# Smoker went off partway through brisket smoke



## Sam123 (Jul 28, 2019)

Hi all.
I was smoking my first brisket in an electric smoker, and I think I set the timer wrong, so my smoker turned off partway through the smoke. I had hit the stall at 165degrees, and was waiting, and I realized that the temps were dropping. Went out and checked the smoker and realized that it had shut off. I started it back up again. The meat temp dropped to 157 on the thermometer and grill temp dropped from 245 down to 170. By my best estimate, the smoker was off for about 45mins before I started it back up again. Is the brisket still good to keep cooking and safe to serve to people?
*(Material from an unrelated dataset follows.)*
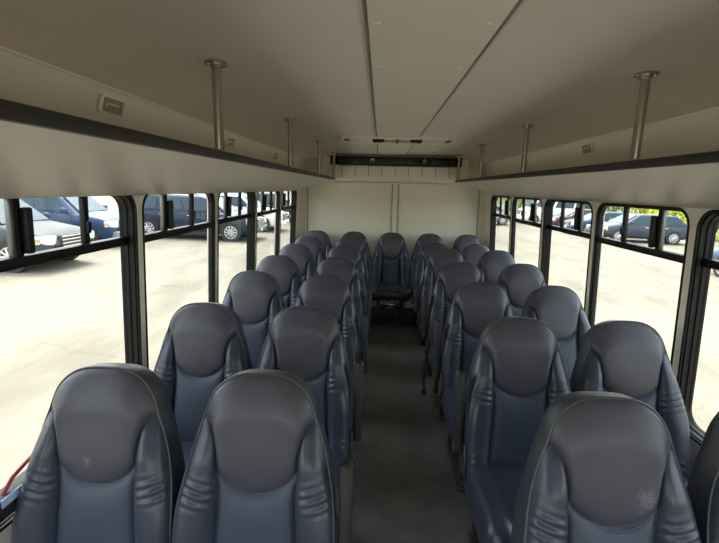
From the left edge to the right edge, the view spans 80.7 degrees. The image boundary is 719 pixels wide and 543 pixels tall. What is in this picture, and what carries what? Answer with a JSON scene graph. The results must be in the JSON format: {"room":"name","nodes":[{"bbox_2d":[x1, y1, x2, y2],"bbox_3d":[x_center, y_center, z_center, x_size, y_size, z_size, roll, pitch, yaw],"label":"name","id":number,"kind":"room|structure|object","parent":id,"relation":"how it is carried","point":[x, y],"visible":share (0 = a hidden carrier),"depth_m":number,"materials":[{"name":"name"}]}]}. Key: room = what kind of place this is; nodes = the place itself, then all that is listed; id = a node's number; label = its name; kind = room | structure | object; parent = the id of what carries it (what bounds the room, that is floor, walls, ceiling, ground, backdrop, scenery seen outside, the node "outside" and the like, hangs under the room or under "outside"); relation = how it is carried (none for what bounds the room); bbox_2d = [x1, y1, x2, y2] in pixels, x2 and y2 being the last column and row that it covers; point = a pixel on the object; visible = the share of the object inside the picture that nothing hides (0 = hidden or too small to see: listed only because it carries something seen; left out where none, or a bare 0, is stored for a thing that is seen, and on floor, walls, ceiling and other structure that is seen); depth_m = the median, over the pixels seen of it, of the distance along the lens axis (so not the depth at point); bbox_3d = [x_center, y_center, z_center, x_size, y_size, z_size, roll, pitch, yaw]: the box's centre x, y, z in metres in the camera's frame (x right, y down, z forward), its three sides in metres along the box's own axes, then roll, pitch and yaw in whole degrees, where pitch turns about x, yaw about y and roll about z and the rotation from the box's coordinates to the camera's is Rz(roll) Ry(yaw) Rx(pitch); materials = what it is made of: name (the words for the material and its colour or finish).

It didnt look like it ever got to the Danger Zone (which from what I was able to check online seems to be below 140degrees??) 
Sorry for the newbie question. 
Thanks in advance for any help/insight you can provide!!


----------



## olecrosseyes (Jul 28, 2019)

I believe you have no issues. Smoke away!


----------



## noboundaries (Jul 28, 2019)

You are absolutely fine. Keep on smokin'!


----------



## Sam123 (Jul 28, 2019)

Awesome!! Thanks so much!


----------



## chopsaw (Jul 28, 2019)

If it's over the top good , you'll have to shut the smoker down for an hour from now on .


----------



## Bearcarver (Jul 28, 2019)

No Problem at all there.
Might be a little too tasty!!

Bear


----------



## Sam123 (Jul 28, 2019)

Thanks everyone for the help! Was able to finish the brisket without any further problems. I think I kept it in a little too long, because it was a little drier than I'd hoped, but the flavor was good. Looking forward to my next smoke!


----------



## noboundaries (Jul 28, 2019)

Dry is generally underdone. The collagen wasn't melted enough. Crumbling and falling apart is overdone, but usually still juicy.


----------



## Sam123 (Jul 29, 2019)

noboundaries said:


> Dry is generally underdone. The collagen wasn't melted enough. Crumbling and falling apart is overdone, but usually still juicy.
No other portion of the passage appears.